The problems of employing unprotected cyclic ketones as substrates for hydroxylation with microorganisms is illustrated in the following example. Using the well known fungus Beauveria bassiana ATCC 7159, cyclohexanone affords cyclohexanol and not the desired hydroxylated ketone (Scheme 1).

This stumbling block has been overcome by using the concept of reversible protecting / anchor groups. These protecting groups have been found not only prevent undesired side reactions, but also ease detection and aid docking into the active site. In particular, for ketones, results employing N-benzoylspirooxazolidines as anchor / protecting groups have been found to be very promising.

Step 1: Protecting / Anchor Group Introduction

This step was easily carried out in a one pot, two step synthesis (Scheme 2). After a simple work up procedure, the crude residue was chromatographed to produce the desired substrate which was then ready for the next step.

Step 2: Biohydroxylation Employing Beauveria Bassiana

After dissolving the substrate in ethanol (100mg/ml), this was introduced (400mg substrate/l culture) into the second stage of a standard two stage culture of Beauveria bassiana ATCC 7159. After 48 hours, all of the spirooxazolidine derivative was converted into a single, more polar compound. Extraction of the culture with equal volumes of EtOAc (3 times) and chromatography of the residue furnished the desired compound in good yield (Scheme 3, 49% isolated).

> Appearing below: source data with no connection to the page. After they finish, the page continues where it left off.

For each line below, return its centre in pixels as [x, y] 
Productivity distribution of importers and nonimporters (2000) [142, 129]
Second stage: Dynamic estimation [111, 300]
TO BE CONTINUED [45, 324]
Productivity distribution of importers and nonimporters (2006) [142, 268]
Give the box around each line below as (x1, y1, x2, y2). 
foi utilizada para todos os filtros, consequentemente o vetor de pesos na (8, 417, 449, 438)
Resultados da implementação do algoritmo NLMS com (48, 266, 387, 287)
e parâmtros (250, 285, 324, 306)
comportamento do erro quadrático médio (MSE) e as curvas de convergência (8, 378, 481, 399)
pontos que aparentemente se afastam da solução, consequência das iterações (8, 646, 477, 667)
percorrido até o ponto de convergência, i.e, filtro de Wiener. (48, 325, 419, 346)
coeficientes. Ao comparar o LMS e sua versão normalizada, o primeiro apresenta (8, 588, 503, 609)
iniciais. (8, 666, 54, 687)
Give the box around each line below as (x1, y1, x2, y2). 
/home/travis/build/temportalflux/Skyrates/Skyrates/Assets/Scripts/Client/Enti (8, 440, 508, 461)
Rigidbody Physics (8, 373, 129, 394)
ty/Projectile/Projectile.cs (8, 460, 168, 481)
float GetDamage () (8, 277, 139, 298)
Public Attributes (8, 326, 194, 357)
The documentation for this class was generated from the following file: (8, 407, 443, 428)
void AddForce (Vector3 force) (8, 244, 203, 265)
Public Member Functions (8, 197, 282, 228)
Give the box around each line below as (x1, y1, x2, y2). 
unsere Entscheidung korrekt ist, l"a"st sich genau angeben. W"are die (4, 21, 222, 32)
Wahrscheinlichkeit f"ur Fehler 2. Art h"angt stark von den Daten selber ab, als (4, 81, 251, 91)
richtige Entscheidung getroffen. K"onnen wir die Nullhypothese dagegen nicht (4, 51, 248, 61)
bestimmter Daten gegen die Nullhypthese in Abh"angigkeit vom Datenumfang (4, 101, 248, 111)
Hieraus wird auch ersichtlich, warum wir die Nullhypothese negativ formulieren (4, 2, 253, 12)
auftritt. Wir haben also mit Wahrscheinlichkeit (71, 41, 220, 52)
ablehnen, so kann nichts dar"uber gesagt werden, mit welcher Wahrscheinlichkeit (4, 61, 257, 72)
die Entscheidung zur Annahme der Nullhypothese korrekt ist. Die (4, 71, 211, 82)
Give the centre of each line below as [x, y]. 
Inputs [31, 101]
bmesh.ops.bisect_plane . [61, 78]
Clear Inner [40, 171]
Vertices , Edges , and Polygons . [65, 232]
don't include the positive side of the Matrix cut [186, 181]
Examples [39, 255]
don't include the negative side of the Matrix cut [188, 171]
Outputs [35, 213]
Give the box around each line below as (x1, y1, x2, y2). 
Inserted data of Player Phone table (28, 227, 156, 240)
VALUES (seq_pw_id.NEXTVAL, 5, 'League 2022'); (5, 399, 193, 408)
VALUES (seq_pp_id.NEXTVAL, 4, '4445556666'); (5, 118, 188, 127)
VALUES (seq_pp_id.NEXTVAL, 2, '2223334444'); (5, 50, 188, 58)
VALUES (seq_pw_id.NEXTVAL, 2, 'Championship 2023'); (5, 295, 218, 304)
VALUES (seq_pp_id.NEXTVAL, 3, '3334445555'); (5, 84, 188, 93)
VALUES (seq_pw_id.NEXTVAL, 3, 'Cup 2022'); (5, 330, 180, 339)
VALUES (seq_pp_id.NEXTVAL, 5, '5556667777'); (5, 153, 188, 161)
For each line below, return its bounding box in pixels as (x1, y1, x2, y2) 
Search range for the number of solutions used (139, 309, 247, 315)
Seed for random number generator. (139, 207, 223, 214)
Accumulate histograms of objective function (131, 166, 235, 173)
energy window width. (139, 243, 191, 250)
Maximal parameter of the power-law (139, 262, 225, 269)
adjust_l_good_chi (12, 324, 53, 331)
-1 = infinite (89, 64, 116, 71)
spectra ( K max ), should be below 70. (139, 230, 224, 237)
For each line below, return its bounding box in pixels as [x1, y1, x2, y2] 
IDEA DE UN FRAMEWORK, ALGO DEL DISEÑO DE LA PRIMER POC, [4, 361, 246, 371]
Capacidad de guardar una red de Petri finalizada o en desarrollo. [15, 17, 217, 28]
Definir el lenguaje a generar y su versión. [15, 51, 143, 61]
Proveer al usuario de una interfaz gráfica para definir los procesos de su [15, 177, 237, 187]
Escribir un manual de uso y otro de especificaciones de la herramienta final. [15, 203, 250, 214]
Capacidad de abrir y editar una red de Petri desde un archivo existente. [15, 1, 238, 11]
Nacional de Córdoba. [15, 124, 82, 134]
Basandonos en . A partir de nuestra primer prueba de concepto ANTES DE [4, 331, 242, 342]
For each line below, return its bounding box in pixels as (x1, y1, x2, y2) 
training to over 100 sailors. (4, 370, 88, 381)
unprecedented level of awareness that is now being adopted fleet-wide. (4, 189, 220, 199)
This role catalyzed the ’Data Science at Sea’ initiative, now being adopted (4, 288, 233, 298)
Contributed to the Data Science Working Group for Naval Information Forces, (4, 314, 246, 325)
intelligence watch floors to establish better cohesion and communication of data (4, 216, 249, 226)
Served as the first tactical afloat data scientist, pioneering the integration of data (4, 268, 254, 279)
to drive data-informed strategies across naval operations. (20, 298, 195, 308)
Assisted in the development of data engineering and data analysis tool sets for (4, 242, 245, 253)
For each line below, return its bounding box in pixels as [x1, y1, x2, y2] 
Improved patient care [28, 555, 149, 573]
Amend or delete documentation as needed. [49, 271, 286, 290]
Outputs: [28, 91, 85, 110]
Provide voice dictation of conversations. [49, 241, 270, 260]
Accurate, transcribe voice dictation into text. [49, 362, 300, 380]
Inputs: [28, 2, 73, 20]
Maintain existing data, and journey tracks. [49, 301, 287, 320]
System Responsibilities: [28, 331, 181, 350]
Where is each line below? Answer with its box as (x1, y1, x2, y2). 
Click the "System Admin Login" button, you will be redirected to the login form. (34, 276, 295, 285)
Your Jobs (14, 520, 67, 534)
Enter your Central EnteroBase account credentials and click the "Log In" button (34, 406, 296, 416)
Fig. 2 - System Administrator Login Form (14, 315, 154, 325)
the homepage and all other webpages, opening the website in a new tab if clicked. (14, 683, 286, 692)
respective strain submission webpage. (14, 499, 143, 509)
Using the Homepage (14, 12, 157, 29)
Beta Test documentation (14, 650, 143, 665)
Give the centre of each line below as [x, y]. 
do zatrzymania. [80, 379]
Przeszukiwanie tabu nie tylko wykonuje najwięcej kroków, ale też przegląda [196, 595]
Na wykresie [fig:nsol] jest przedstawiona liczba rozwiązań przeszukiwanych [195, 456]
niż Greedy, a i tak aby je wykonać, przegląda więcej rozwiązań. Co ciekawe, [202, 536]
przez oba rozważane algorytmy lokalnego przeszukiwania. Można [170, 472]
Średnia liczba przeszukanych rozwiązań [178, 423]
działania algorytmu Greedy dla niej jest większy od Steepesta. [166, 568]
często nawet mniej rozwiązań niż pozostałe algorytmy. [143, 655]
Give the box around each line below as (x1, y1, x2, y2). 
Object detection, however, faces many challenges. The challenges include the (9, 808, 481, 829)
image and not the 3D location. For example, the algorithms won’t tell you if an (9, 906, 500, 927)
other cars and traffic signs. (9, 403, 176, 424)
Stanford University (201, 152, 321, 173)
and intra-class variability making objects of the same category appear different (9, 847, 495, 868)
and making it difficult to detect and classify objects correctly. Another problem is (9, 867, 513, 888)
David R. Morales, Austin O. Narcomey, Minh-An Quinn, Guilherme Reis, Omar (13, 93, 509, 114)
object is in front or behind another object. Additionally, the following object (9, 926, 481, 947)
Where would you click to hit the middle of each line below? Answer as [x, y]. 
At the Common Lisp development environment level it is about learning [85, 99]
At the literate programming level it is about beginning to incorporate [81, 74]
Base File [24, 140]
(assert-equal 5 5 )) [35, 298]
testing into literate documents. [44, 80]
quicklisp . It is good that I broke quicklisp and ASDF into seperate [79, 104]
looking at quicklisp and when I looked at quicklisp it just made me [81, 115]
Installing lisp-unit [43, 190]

Step 3: Anchor / Protecting Group Cleavage

This last step was easily realised by simply dissolving the hydroxylated compound in acetonitrile and adding acidic ion exchange resin (IR 120) at room temperature with vigorous stirring (Scheme 4). After about 24 hours the cleavage was complete and the hydroxylated ketone could be isolated in very good yield (83% isolated) with chromatography.

References and Footnotes:
  1. D. H. R. Barton, D. Doller, Acc. Chem. Res., 1992, 25, 504 - 512
  2. H. L. Holland, Organic Synthesis with Oxidative Enzymes; VCH / USA, 1992.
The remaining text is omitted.